My Father, the Pornographer: A Memoir

My car contained guns, bundles of cash I’d found hidden about the house, and boxes of vintage pornography. If I got pulled over and searched, I’d probably go to jail. If I had a wreck, money and porn would litter the interstate, mixed with my funeral suit, my grandfather’s rifle, a shotgun, three hundred rounds of ammunition, the remnants of my father’s ashes, and whatever was left of me.

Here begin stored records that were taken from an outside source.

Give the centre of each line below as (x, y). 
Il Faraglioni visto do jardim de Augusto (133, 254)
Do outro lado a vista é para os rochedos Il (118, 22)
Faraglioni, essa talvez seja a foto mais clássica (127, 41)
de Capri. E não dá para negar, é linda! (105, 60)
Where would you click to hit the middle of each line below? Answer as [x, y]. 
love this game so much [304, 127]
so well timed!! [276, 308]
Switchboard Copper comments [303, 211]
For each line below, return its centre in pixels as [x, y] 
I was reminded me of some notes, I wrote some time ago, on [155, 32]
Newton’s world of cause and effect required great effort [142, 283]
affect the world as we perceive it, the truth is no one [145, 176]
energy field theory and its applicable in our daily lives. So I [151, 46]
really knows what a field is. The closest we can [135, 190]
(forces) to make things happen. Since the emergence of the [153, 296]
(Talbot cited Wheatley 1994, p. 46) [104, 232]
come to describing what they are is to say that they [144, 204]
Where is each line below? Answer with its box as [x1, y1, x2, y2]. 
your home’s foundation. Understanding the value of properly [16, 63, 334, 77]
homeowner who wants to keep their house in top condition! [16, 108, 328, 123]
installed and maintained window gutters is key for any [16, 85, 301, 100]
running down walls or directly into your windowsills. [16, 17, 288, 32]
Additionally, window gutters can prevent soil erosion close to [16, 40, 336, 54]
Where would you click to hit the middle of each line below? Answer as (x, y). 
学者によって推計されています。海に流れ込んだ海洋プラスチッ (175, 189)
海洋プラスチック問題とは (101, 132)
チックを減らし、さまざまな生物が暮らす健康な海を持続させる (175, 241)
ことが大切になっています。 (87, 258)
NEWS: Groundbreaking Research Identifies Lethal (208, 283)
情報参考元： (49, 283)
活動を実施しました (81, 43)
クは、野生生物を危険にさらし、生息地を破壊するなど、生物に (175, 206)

The last items to pack were Dad’s ax, the old maul, and a broadsword that wouldn’t fit in a box. Without plan or forethought, I carried them to the edge of the hill. Mom had cast the ashes in three distinct areas, now little more than gray streaks in the ground. A few tiny piles of sediment lay beneath blown leaves. I pushed the sword blade through the ash into the soft earth and pounded the hilt with the maul. I did the same with the ax. I placed the heavy maul on a pile of brush. I’d acted on impulse and now spoke without filter. “I know you were curious about the afterlife. Just in case there is one, I figure you’re here and know what I’m doing. The sword is for Andy. The ax is for John Cleve. The maul is for Turk Winter. I figure you’d appreciate this. Okay, Dad. See you.”

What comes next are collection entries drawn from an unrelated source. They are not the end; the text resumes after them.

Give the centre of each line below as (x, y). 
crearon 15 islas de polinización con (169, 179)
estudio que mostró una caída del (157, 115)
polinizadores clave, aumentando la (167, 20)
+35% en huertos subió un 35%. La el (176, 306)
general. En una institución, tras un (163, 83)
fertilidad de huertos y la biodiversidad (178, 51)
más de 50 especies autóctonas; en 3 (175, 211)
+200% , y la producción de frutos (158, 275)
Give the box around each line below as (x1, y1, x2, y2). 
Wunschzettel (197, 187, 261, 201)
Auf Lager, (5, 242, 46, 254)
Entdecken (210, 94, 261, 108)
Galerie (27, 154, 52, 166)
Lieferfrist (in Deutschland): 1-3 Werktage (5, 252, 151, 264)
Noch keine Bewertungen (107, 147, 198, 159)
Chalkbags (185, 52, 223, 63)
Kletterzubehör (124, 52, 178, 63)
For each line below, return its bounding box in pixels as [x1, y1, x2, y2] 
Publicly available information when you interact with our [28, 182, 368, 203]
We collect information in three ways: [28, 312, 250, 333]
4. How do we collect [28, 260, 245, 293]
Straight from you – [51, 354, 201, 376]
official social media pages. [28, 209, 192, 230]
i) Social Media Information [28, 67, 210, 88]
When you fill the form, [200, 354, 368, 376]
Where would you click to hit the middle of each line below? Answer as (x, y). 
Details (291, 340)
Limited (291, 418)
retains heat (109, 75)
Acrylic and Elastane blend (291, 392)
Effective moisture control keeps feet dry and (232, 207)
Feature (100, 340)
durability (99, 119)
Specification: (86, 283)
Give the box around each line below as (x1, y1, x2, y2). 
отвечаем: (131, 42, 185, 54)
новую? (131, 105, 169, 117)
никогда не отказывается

A flash of silver metal glittered on the ground. I picked it up and wiped it on my pants to clean the dirt. It was a stainless-steel disc used by the crematorium to identify the corpse and later placed with the ashes. Number 179. An odd number. Square-free. A safe prime.

Dad.





Chapter Eleven


MOM IS circumspect about details of her early years in Haldeman, stressing only that she was never unhappy: “That was where I was and I accepted it.” I can’t imagine it was easy—she’d grown up in a city of more than fifty thousand people, in a tightly knit community of working-class Irish, with many relatives. In Haldeman she lived on a dirt road in the woods with four young children and no friends or family nearby. Dad was gone every day and many nights, working as a salesman.

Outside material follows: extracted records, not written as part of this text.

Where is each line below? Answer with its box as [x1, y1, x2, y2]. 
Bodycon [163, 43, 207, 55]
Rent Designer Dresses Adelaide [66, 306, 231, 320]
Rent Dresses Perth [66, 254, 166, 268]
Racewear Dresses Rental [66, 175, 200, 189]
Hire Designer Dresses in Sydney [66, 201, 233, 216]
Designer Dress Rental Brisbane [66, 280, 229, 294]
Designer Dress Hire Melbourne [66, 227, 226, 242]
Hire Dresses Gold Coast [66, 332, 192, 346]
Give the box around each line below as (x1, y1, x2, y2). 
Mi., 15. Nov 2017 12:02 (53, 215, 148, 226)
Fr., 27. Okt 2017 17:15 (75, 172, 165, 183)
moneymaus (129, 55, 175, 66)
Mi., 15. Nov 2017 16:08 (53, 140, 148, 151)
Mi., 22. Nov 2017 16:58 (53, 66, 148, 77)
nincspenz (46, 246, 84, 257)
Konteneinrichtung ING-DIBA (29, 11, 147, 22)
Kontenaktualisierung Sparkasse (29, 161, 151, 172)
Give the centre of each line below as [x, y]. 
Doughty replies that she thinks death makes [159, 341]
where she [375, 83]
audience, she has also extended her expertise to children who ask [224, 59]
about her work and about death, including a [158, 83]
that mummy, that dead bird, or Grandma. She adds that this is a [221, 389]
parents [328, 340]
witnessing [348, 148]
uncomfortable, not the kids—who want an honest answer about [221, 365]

To a large extent, my mother was on her own in a foreign environment. I was Mom’s sole source of aid, her little helper. She depended on me, and soon my siblings did, as well. Mom was the shepherd and I was the loyal guard dog, protecting my ragtag flock of three. Mom often said she liked it best when I got sick instead of my siblings because I didn’t need her ministrations, preferring to go off alone like a dog and lick my wounds.

Naturally we all wanted my mother’s attention, but they received it more directly than I did. On me she bestowed a special appreciation for daily assistance and making her laugh. It was less a mother/son relationship and more like that of a senior and junior partner in a shared enterprise. There was a bliss to our closeness as we worked together to get through the day. Mom and I lived in fear of Dad, but each of us knew he loved us best. He remained in love with her throughout his life. I was his favorite child, the golden boy of the family. In his eyes, I was always firstborn son, prince to the king, a successor.

I spent very little private time with my father, which made those experiences intensely meaningful. When I was thirteen, he took me on a long drive in his car. He was extremely quiet, which was unusual. A few times he began speaking, then faltered and trailed away in a mumble. After an hour or so we returned home and he gave me a pamphlet on frog reproduction. In retrospect I understand that he had tasked himself with explaining the birds and bees to his son but was unable to follow through.

In 1971 he took me to the movie Billy Jack. He’d seen it the week before and believed its message of a lone man fighting social injustice would convey a valuable lesson. I was thrilled that he wanted to spend time with me. What I most recall is my father’s pre-movie commentary on behavior in a theater, which began with the choice of viewing position. Never sit down front, where you’d have to strain your neck looking up. Don’t sit in the back, because that was where people talked. The middle was no good, because most viewers sat there and you’d be hemmed in. The best seat was three quarters toward the rear, near the aisle, behind and to the side of a couple. No one would sit beside them and block your view. I listened attentively, and we entered the theater. We were the only people there.